— Problem requirements —
Every entry that follows must be written out exactly, apart from its pictures.

Stored items
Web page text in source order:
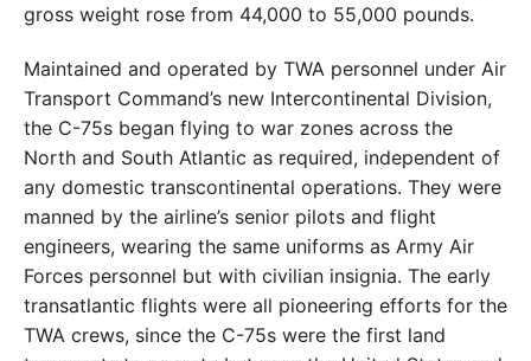
gross weight rose from 44,000 to 55,000 pounds.
Maintained and operated by TWA personnel under Air
Transport Command’s new Intercontinental Division,
the C-75s began flying to war zones across the
North and South Atlantic as required, independent of
any domestic transcontinental operations. They were
manned by the airline’s senior pilots and flight
engineers, wearing the same uniforms as Army Air
Forces personnel but with civilian insignia. The early
transatlantic flights were all pioneering efforts for the
TWA crews, since the C-75s were the first land
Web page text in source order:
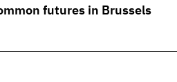
futures in Brussels
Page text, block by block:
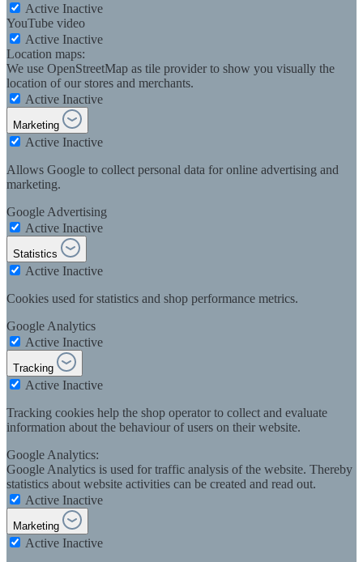
Active Inactive
YouTube video
Active Inactive
Location maps:
We use OpenStreetMap as tile provider to show you visually the
location of our stores and merchants.
Active Inactive
Marketing
Active Inactive
Allows Google to collect personal data for online advertising and
marketing.
Google Advertising
Active Inactive
Statistics
Active Inactive
Cookies used for statistics and shop performance metrics.
Google Analytics
Active Inactive
Tracking
Active Inactive
Tracking cookies help the shop operator to collect and evaluate
information about the behaviour of users on their website.
Google Analytics:
Google Analytics is used for traffic analysis of the website. Thereby
statistics about website activities can be created and read out.
Active Inactive
Marketing
Active Inactive
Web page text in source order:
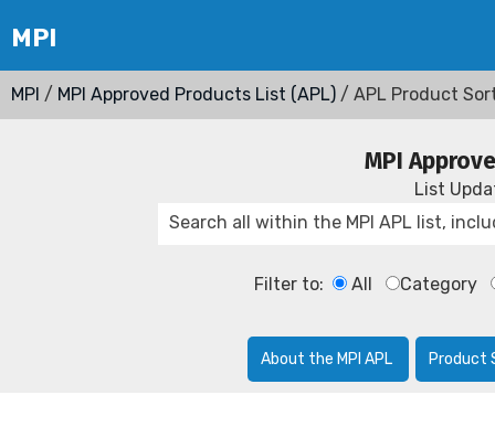
MPI / MPI Approved Products List (APL) / APL Product
MPI
List
Filter to: All Category
About the MPI APL Product
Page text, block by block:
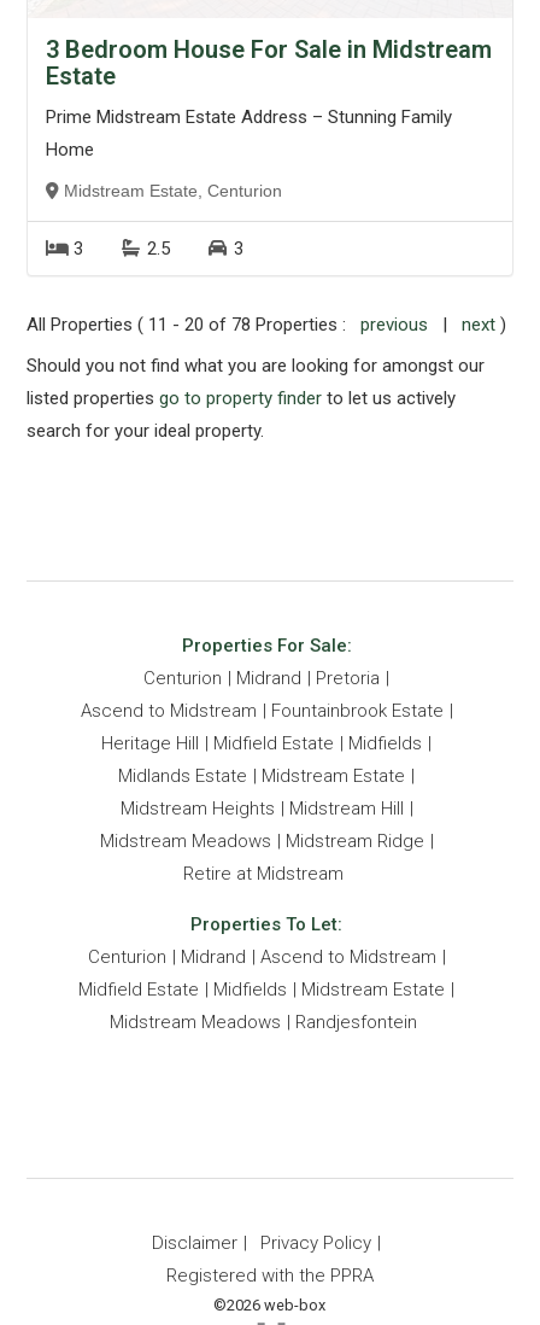
3 Bedroom House For Sale in Midstream
Estate
Prime Midstream Estate Address – Stunning Family
Home
Midstream Estate, Centurion
3 2.5 3
All Properties ( 11 - 20 of 78 Properties :previous |next)
Should you not find what you are looking for amongst our
listed propertiesgo to property finder to let us actively
search for your ideal property.
Properties For Sale:
Centurion
Midrand
Pretoria
Ascend to Midstream
Fountainbrook Estate
Heritage Hill
Midfield Estate
Midfields
Midlands Estate
Midstream Estate
Midstream Heights
Midstream Hill
Midstream Meadows
Midstream Ridge
Retire at Midstream
Properties To Let:
Centurion
Midrand
Ascend to Midstream
Midfield Estate
Midfields
Midstream Estate
Midstream Meadows
Randjesfontein
Disclaimer
Privacy Policy
Registered with the PPRA
©2026 web-box
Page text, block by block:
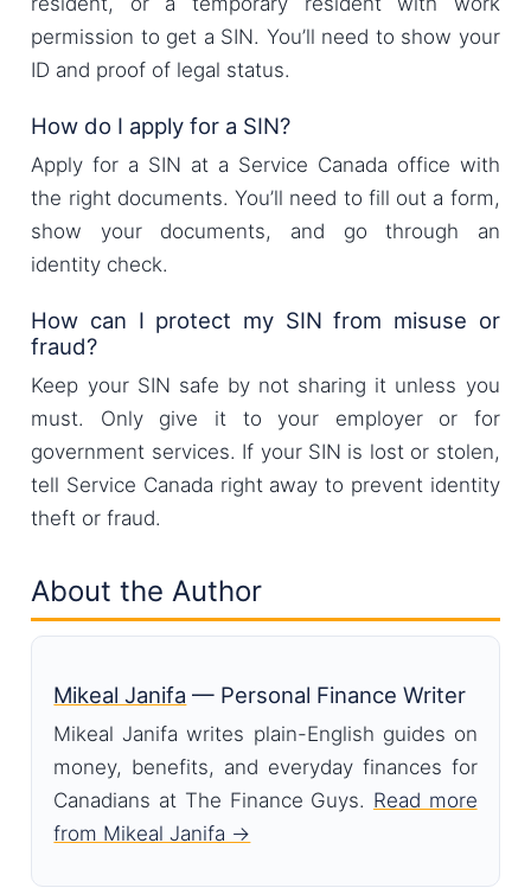
permission to get a SIN. You’ll need to show your
ID and proof of legal status.
How do I apply for a SIN?
Apply for a SIN at a Service Canada office with
the right documents. You’ll need to fill out a form,
show your documents, and go through an
identity check.
How can I protect my SIN from misuse or
fraud?
Keep your SIN safe by not sharing it unless you
must. Only give it to your employer or for
government services. If your SIN is lost or stolen,
tell Service Canada right away to prevent identity
theft or fraud.
About the Author
Mikeal Janifa — Personal Finance Writer
Mikeal Janifa writes plain-English guides on
money, benefits, and everyday finances for
Canadians at The Finance Guys. Read more
from Mikeal Janifa →
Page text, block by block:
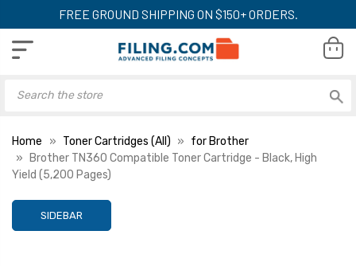
FREE GROUND SHIPPING ON $150+ ORDERS.
Home Toner Cartridges (All)
for Brother
Brother TN360 Compatible Toner Cartridge - Black, High
Yield (5,200 Pages)
SIDEBAR
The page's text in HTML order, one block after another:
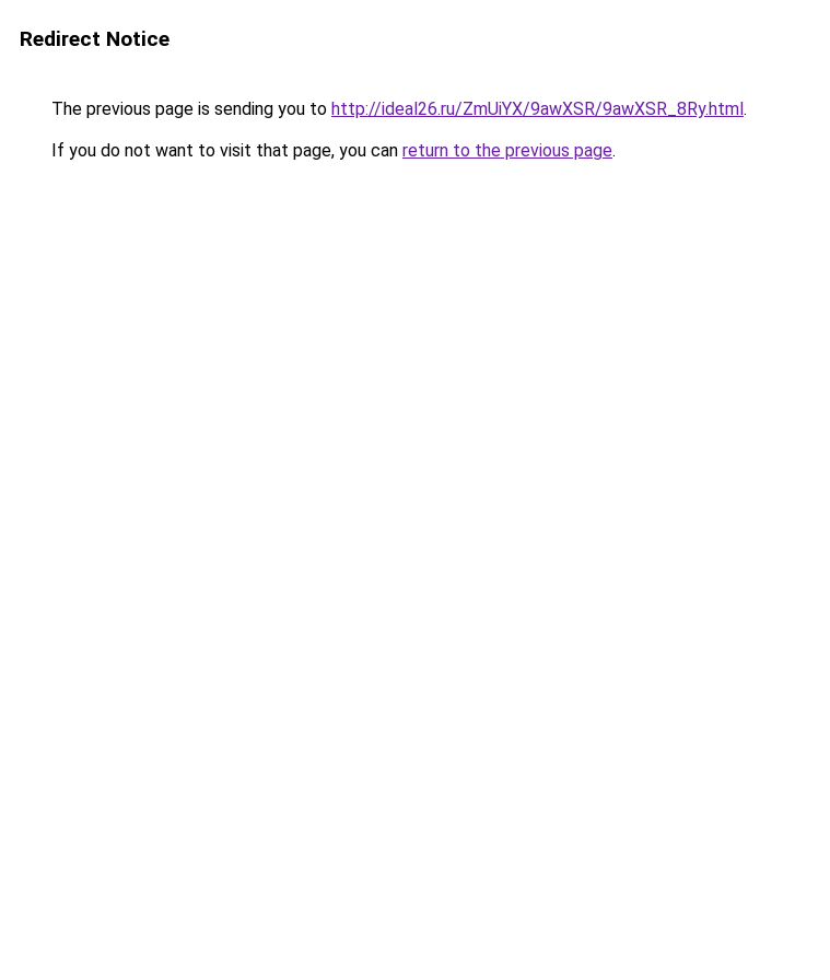
Redirect Notice
The previous page is sending you to http://ideal26.ru/ZmUiYX/9awXSR/9awXSR_8Ry.html.
If you do not want to visit that page, you can return to the previous page.
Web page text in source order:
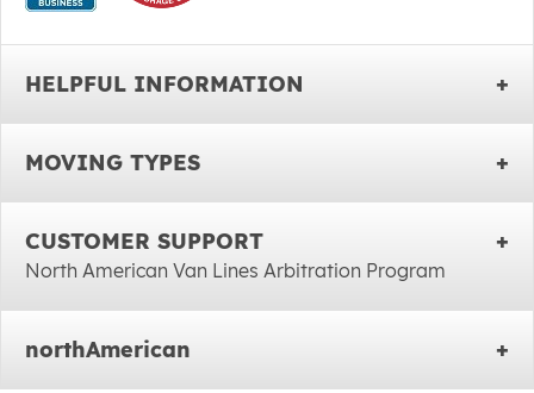
HELPFUL INFORMATION
MOVING TYPES
CUSTOMER SUPPORT
North American Van Lines Arbitration Program
northAmerican
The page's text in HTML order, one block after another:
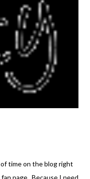
make. My mom
using some changes
they turned out better.
I still think it's great,
my people think. :)
time on the blog right
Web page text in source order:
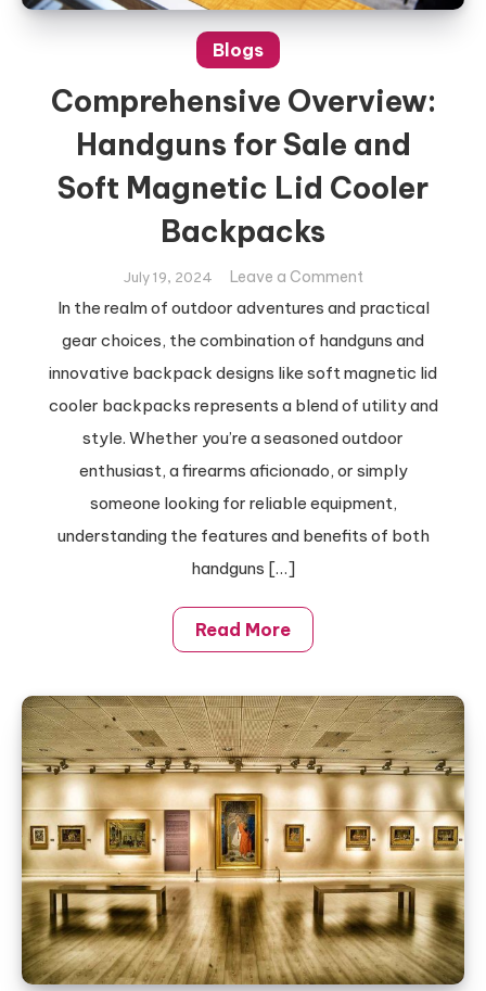
Blogs
Comprehensive Overview:
Handguns for Sale and
Soft Magnetic Lid Cooler
Backpacks
July 19, 2024 Leave a Commenton
Comprehensive
Handguns
for
Sale
and
Soft
Cooler
In the realm of outdoor adventures and practical
gear choices, the combination of handguns and
innovative backpack designs like soft magnetic lid
cooler backpacks represents a blend of utility and
style. Whether you’re a seasoned outdoor
enthusiast, a firearms aficionado, or simply
someone looking for reliable equipment,
understanding the features and benefits of both
handguns […]
Read More
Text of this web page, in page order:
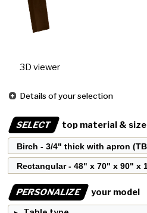
3D viewer
Details of your selection
SELECT top material & size
PERSONALIZE
your model

— Written reply —
Web page text in source order:
gross weight rose from 44,000 to 55,000 pounds.
Maintained and operated by TWA personnel under Air
Transport Command’s new Intercontinental Division,
the C-75s began flying to war zones across the
North and South Atlantic as required, independent of
any domestic transcontinental operations. They were
manned by the airline’s senior pilots and flight
engineers, wearing the same uniforms as Army Air
Forces personnel but with civilian insignia. The early
transatlantic flights were all pioneering efforts for the
TWA crews, since the C-75s were the first land
Web page text in source order:
futures in Brussels
Page text, block by block:
Active Inactive
YouTube video
Active Inactive
Location maps:
We use OpenStreetMap as tile provider to show you visually the
location of our stores and merchants.
Active Inactive
Marketing
Active Inactive
Allows Google to collect personal data for online advertising and
marketing.
Google Advertising
Active Inactive
Statistics
Active Inactive
Cookies used for statistics and shop performance metrics.
Google Analytics
Active Inactive
Tracking
Active Inactive
Tracking cookies help the shop operator to collect and evaluate
information about the behaviour of users on their website.
Google Analytics:
Google Analytics is used for traffic analysis of the website. Thereby
statistics about website activities can be created and read out.
Active Inactive
Marketing
Active Inactive
Web page text in source order:
MPI / MPI Approved Products List (APL) / APL Product
MPI
List
Filter to: All Category
About the MPI APL Product
Page text, block by block:
3 Bedroom House For Sale in Midstream
Estate
Prime Midstream Estate Address – Stunning Family
Home
Midstream Estate, Centurion
3 2.5 3
All Properties ( 11 - 20 of 78 Properties :previous |next)
Should you not find what you are looking for amongst our
listed propertiesgo to property finder to let us actively
search for your ideal property.
Properties For Sale:
Centurion
Midrand
Pretoria
Ascend to Midstream
Fountainbrook Estate
Heritage Hill
Midfield Estate
Midfields
Midlands Estate
Midstream Estate
Midstream Heights
Midstream Hill
Midstream Meadows
Midstream Ridge
Retire at Midstream
Properties To Let:
Centurion
Midrand
Ascend to Midstream
Midfield Estate
Midfields
Midstream Estate
Midstream Meadows
Randjesfontein
Disclaimer
Privacy Policy
Registered with the PPRA
©2026 web-box
Page text, block by block:
permission to get a SIN. You’ll need to show your
ID and proof of legal status.
How do I apply for a SIN?
Apply for a SIN at a Service Canada office with
the right documents. You’ll need to fill out a form,
show your documents, and go through an
identity check.
How can I protect my SIN from misuse or
fraud?
Keep your SIN safe by not sharing it unless you
must. Only give it to your employer or for
government services. If your SIN is lost or stolen,
tell Service Canada right away to prevent identity
theft or fraud.
About the Author
Mikeal Janifa — Personal Finance Writer
Mikeal Janifa writes plain-English guides on
money, benefits, and everyday finances for
Canadians at The Finance Guys. Read more
from Mikeal Janifa →
Page text, block by block:
FREE GROUND SHIPPING ON $150+ ORDERS.
Home Toner Cartridges (All)
for Brother
Brother TN360 Compatible Toner Cartridge - Black, High
Yield (5,200 Pages)
SIDEBAR
The page's text in HTML order, one block after another:
Redirect Notice
The previous page is sending you to http://ideal26.ru/ZmUiYX/9awXSR/9awXSR_8Ry.html.
If you do not want to visit that page, you can return to the previous page.
Web page text in source order:
HELPFUL INFORMATION
MOVING TYPES
CUSTOMER SUPPORT
North American Van Lines Arbitration Program
northAmerican
The page's text in HTML order, one block after another:
make. My mom
using some changes
they turned out better.
I still think it's great,
my people think. :)
time on the blog right
Web page text in source order:
Blogs
Comprehensive Overview:
Handguns for Sale and
Soft Magnetic Lid Cooler
Backpacks
July 19, 2024 Leave a Commenton
Comprehensive
Handguns
for
Sale
and
Soft
Cooler
In the realm of outdoor adventures and practical
gear choices, the combination of handguns and
innovative backpack designs like soft magnetic lid
cooler backpacks represents a blend of utility and
style. Whether you’re a seasoned outdoor
enthusiast, a firearms aficionado, or simply
someone looking for reliable equipment,
understanding the features and benefits of both
handguns […]
Read More
Text of this web page, in page order:
3D viewer
Details of your selection
SELECT top material & size
PERSONALIZE
your model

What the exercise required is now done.